The Question Everyone Asks
After shipping two GenAI products in BFSI compliance Gov Assistant (a RAG-based Q&A tool) and Gov Co-Author (a document generator) the same question keeps coming up: "Should we use RAG or fine-tune?"
The honest answer is: it depends, and most blog posts make it sound easier than it is. The real question is not RAG vs fine-tuning. It is knowing what each one is actually good at, and where each one breaks.
When RAG Wins
Your knowledge keeps changing
Compliance documents are never still. A new circular drops, a policy gets amended, a procedure is revised. With RAG you just re-ingest the changed file. No retraining, no scheduling, no waiting. The system reflects the new info within minutes.
Gov Assistant gets small updates daily. Some files change every week. Fine-tuning at that pace would be a nightmare expensive too.
You need real citations
A fine-tuned model takes the knowledge inside its weights. When it answers, you cannot trace back to the exact paragraph that supports it. The knowledge is baked in, hidden.
RAG keeps the source visible. You can show the user the exact document, section, and paragraph the answer came from. For an auditor who needs to verify every line, that is non-negotiable.
You cannot send your data out
Fine-tuning means handing your data to a training pipeline. In regulated industries, that is often off the table. RAG keeps documents in your own vector store. The model never trains on them it just sees them at query time, inside your environment.
When Fine-Tuning Wins
You need a steady tone and shape
Gov Co-Author writes compliance documents. They have a very specific voice formal, precise, numbered sections, exact terms. No prompt I tried could give us that voice every time.

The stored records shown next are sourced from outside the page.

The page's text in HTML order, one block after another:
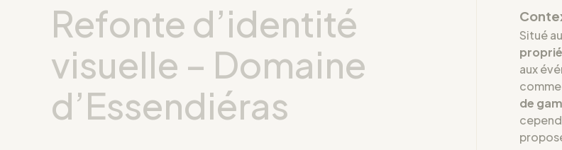
Refonte d’identité
visuelle – Domaine
d’Essendiéras
Situé
aux
de
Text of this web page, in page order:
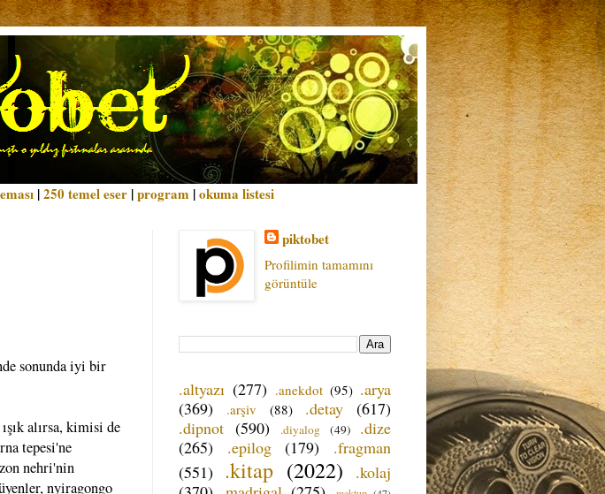
|250 temel eser |program |okuma listesi
sonunda iyi bir
alırsa, kimisi de
tepesi'ne
nehri'nin
nyiragongo
piktobet
Profilimin tamamını
görüntüle
.altyazı (277) .anekdot (95) .arya
(369)
.arşiv (88) .detay
(617)
.dipnot (590) .diyalog (49)
.dize
(265)
.epilog (179)
.fragman
(551) .kitap (2022)
.kolaj
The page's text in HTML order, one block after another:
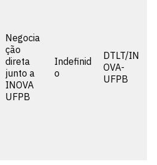
Negocia
ção
direta
junto a
INOVA
UFPB
Indefinid
o
DTLT/IN
OVA-
UFPB
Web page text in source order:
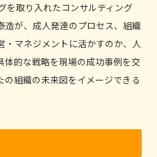
を取り入れたコンサルティング
造が、成人発達のプロセス、組織
・マネジメントに活かすのか、人
体的な戦略を現場の成功事例を交
組織の未来図をイメージできる
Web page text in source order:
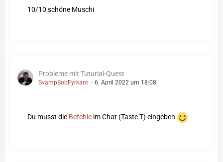
10/10 schöne Muschi
Probleme mit Tuturial-Quest
SvampBobFyrkant 6. April 2022 um 18:08
Du musst die Befehle im Chat (Taste T) eingeben
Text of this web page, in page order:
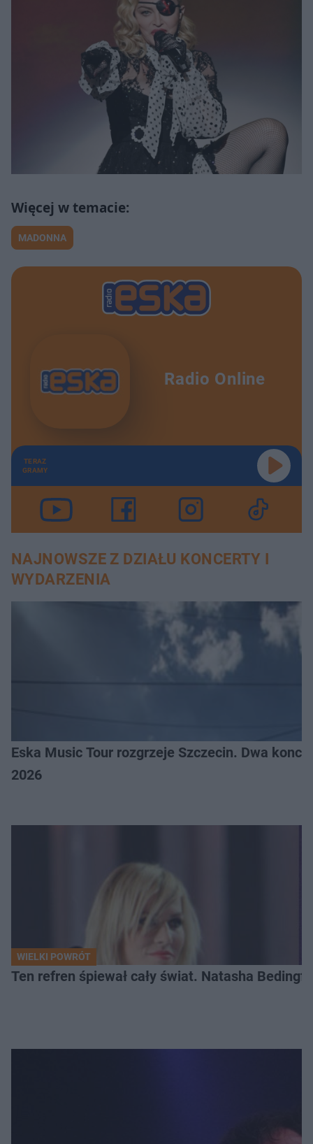
MADONNA
Radio Online
TERAZ
GRAMY
NAJNOWSZE Z DZIAŁU KONCERTY I
WYDARZENIA
Eska Music Tour rozgrzeje Szczecin. Dwa
2026
WIELKI POWRÓT
Ten refren śpiewał cały świat. Natasha
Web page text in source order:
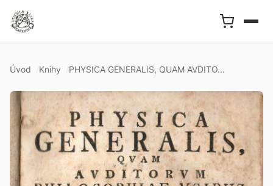
Úvod Knihy PHYSICA GENERALIS, QUAM AVDITO...
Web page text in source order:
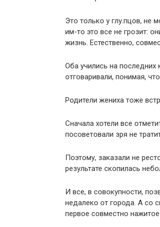
Это только у глу.пцов, не
им-то это все не грозит:
жизнь. Естественно,
Оба учились на последних
отговаривали, понимая,
Родители жениха тоже
Сначала хотели все
посоветовали зря не
Поэтому, заказали не
результате скопилась
И все, в совокупности,
недалеко от города. А со
первое совместно
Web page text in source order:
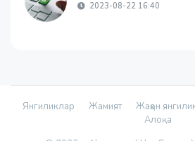
2023-08-22 16:40
Янгиликлар Жамият Жаҳон
Алоқа
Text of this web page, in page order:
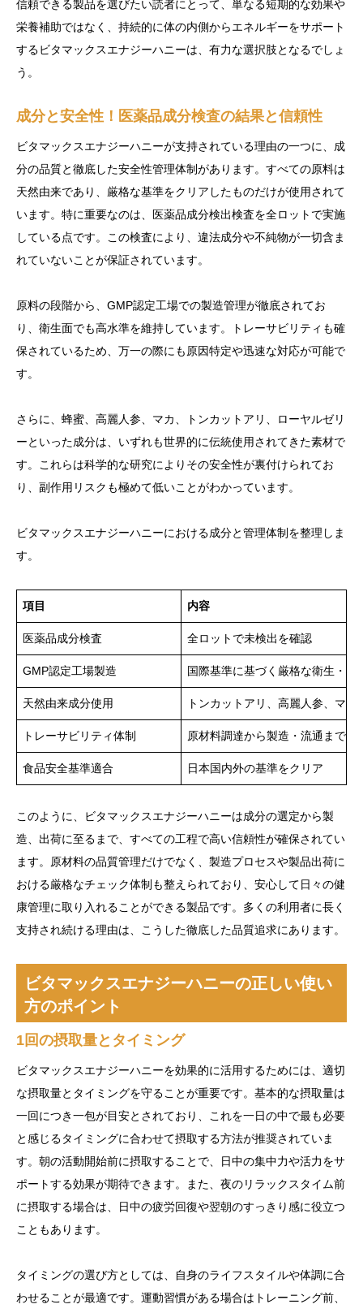
信頼できる製品を選びたい読者にとって、単なる短期的な効果や
栄養補助ではなく、持続的に体の内側からエネルギーをサポート
するビタマックスエナジーハニーは、有力な選択肢となるでしょ
う。
成分と安全性！医薬品成分検査の結果と信頼性
ビタマックスエナジーハニーが支持されている理由の一つに、成
分の品質と徹底した安全性管理体制があります。すべての原料は
天然由来であり、厳格な基準をクリアしたものだけが使用されて
います。特に重要なのは、医薬品成分検出検査を全ロットで実施
している点です。この検査により、違法成分や不純物が一切含ま
れていないことが保証されています。
原料の段階から、GMP認定工場での製造管理が徹底されてお
り、衛生面でも高水準を維持しています。トレーサビリティも確
保されているため、万一の際にも原因特定や迅速な対応が可能で
す。
さらに、蜂蜜、高麗人参、マカ、トンカットアリ、ローヤルゼリ
ーといった成分は、いずれも世界的に伝統使用されてきた素材で
す。これらは科学的な研究によりその安全性が裏付けられてお
り、副作用リスクも極めて低いことがわかっています。
ビタマックスエナジーハニーにおける成分と管理体制を整理しま
す。
項目 内容
医薬品成分検査 全ロットで未検出を確認
GMP認定工場製造 国際基準に基づく厳格な衛生・品
天然由来成分使用 トンカットアリ、高麗人参、マ
トレーサビリティ体制 原材料調達から製造・流通まで一
食品安全基準適合 日本国内外の基準をクリア
このように、ビタマックスエナジーハニーは成分の選定から製
造、出荷に至るまで、すべての工程で高い信頼性が確保されてい
ます。原材料の品質管理だけでなく、製造プロセスや製品出荷に
おける厳格なチェック体制も整えられており、安心して日々の健
康管理に取り入れることができる製品です。多くの利用者に長く
支持され続ける理由は、こうした徹底した品質追求にあります。
ビタマックスエナジーハニーの正しい使い
方のポイント
1回の摂取量とタイミング
ビタマックスエナジーハニーを効果的に活用するためには、適切
な摂取量とタイミングを守ることが重要です。基本的な摂取量は
一回につき一包が目安とされており、これを一日の中で最も必要
と感じるタイミングに合わせて摂取する方法が推奨されていま
す。朝の活動開始前に摂取することで、日中の集中力や活力をサ
ポートする効果が期待できます。また、夜のリラックスタイム前
に摂取する場合は、日中の疲労回復や翌朝のすっきり感に役立つ
こともあります。
タイミングの選び方としては、自身のライフスタイルや体調に合
わせることが最適です。運動習慣がある場合はトレーニング前、
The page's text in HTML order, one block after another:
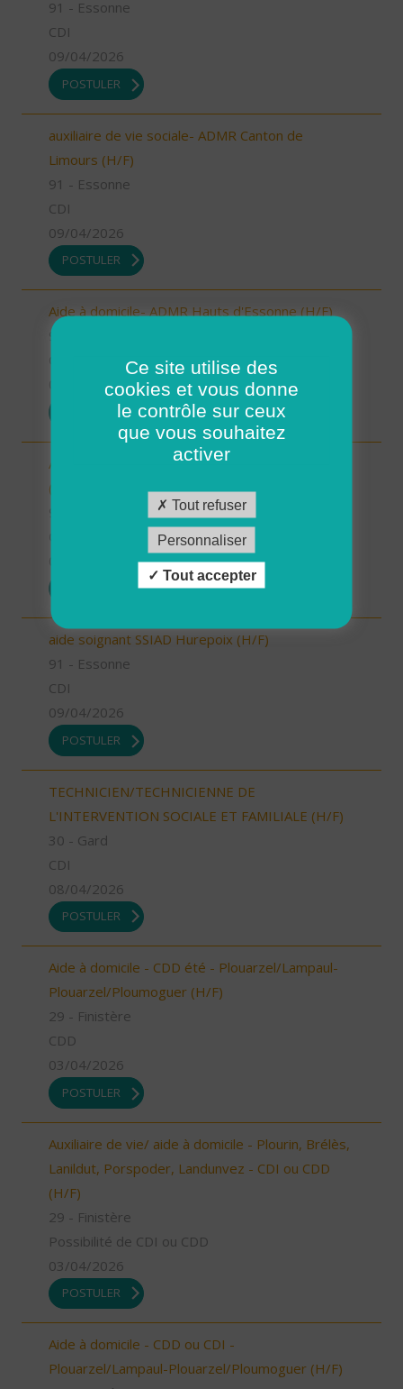
91 - Essonne
CDI
09/04/2026
POSTULER
auxiliaire de vie sociale- ADMR Canton de
Limours (H/F)
91 - Essonne
CDI
09/04/2026
POSTULER
Aide à domicile- ADMR Hauts d'Essonne (H/F)
91 - Essonne
09/04/2026
Aide à domicile - ADMR du Canton de Limours
(H/F)
aide soignant SSIAD Hurepoix (H/F)
91 - Essonne
CDI
09/04/2026
POSTULER
TECHNICIEN/TECHNICIENNE DE
L'INTERVENTION SOCIALE ET FAMILIALE (H/F)
30 - Gard
CDI
08/04/2026
POSTULER
Aide à domicile - CDD été - Plouarzel/Lampaul-
Plouarzel/Ploumoguer (H/F)
29 - Finistère
CDD
03/04/2026
POSTULER
Auxiliaire de vie/ aide à domicile - Plourin, Brélès,
Lanildut, Porspoder, Landunvez - CDI ou CDD
(H/F)
29 - Finistère
Possibilité de CDI ou CDD
03/04/2026
POSTULER
Aide à domicile - CDD ou CDI -
Plouarzel/Lampaul-Plouarzel/Ploumoguer (H/F)
Ce site utilise des
cookies et vous donne
le contrôle sur ceux
que vous souhaitez
activer
Tout refuser
Personnaliser
Tout accepter
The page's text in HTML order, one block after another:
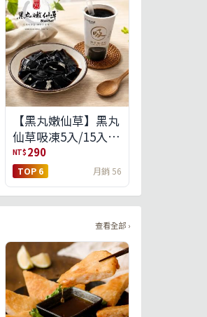
【黑丸嫩仙草】黑丸
仙草吸凍5入/15入
(免運)(預購中8/14出
貨)
NT$ 290
TOP 6 月銷 56
查看全部 ›
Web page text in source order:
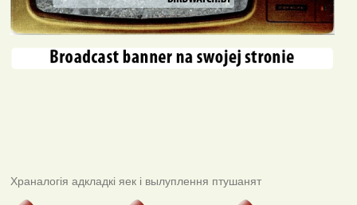
Храналогія адкладкі яек і вылуплення птушанят
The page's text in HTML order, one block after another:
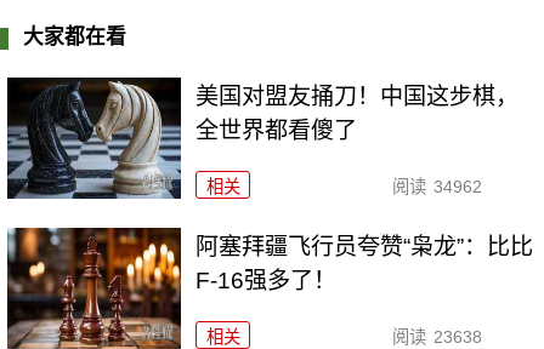
大家都在看
美国对盟友捅刀！中国这步棋，
全世界都看傻了
相关 阅读 34962
阿塞拜疆飞行员夸赞“枭龙”：比比
F-16强多了！
相关 阅读 23638
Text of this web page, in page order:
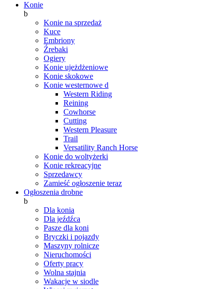
Konie
b
Konie na sprzedaż
Kuce
Embriony
Źrebaki
Ogiery
Konie ujeżdżeniowe
Konie skokowe
Konie westernowe d
Western Riding
Reining
Cowhorse
Cutting
Western Pleasure
Trail
Versatility Ranch Horse
Konie do woltyżerki
Konie rekreacyjne
Sprzedawcy
Zamieść ogłoszenie teraz
Ogłoszenia drobne
b
Dla konia
Dla jeźdźca
Pasze dla koni
Bryczki i pojazdy
Maszyny rolnicze
Nieruchomości
Oferty pracy
Wolna stajnia
Wakacje w siodle

So we fine-tuned a model on more than 200 of our existing documents. The output came out clean: right format, right terminology, right level of formality without a 3,000-token prompt trying to spell it all out.
You need a fixed output shape
A compliance document is not free-form text. It has numbered clauses, cross-references in a set format ("ref. Section 4.2(a)(iii)"), tables with required headers, appendices that follow a template.
Fine-tuning on real examples teaches all this far better than a few-shot prompt. The model just knows what a "Procedure" section is supposed to look like, without us repeating it on every call.
Reasoning that prompting cannot teach
Some logic only lives inside a domain. In compliance, there is something called a regulatory hierarchy a central bank circular outranks an internal policy, which outranks a department procedure. A base model has no idea about this. Fine-tuning on examples where this hierarchy is shown teaches it to weigh sources the right way.
The Quick Checklist I Use
| Factor | Favours RAG | Favours Fine-Tuning |
|---|---|---|
| Knowledge freshness | Changes daily/weekly | Stable for months |
| Traceability needed | Must cite exact source | General knowledge is fine |
| Data sensitivity | Can't send to training | Training pipeline approved |
| Output format | Flexible / conversational | Strict structure required |
| Tone consistency | Acceptable with prompting | Must match corpus exactly |
| Reasoning complexity | Standard inference | Domain-specific logic |
| Scale of knowledge | Thousands of documents | Focused domain (<500 examples) |
What We Actually Ship: Both
In real life we do not pick one. We use both, in different parts of the same product.
Gov Assistant is pure RAG. The knowledge base is too big and changes too often for fine-tuning. Citations are required. Base GPT-4o with good retrieval handles the reasoning fine.
Gov Co-Author uses a GPT-5.1 and 5.4 model for writing (so the tone, structure, and formatting come out right), and RAG for the actual content (so the rules and references are always current). The latest model knows how to write a document and is really good at document analysis. RAG tells it what to write about.
Mistakes I Keep Seeing
"Let us fine-tune to fix the wrong answers"
If your RAG system is giving wrong answers, fine-tuning rarely fixes it. The problem is almost always retrieval the wrong chunks coming back, or the right ones ranked too low. Fix the retrieval first.
"RAG is cheaper, let's use it for everything"
RAG has hidden costs. Vector database hosting. Embedding compute on every query. Storage. Extra latency on every response. For high-traffic systems these add up fast. If your knowledge is stable and you only fine-tune once a quarter, total cost can actually be lower.
"Fine-tuning will make the model an expert"
Fine-tuning teaches patterns, not facts. Train it on 200 documents, then ask about document 201, and it will not magically know. Fine-tuning is for how to respond style, format, reasoning. For what to respond with, you still need RAG.
The 30-Second Answer
When someone asks me today, I say: RAG for knowledge, fine-tune for behavior. If you need the model to know things, use RAG. If you need it to do things in a certain way, fine-tune. If you need both, do both.
That one line has saved me from over-engineering a lot of projects.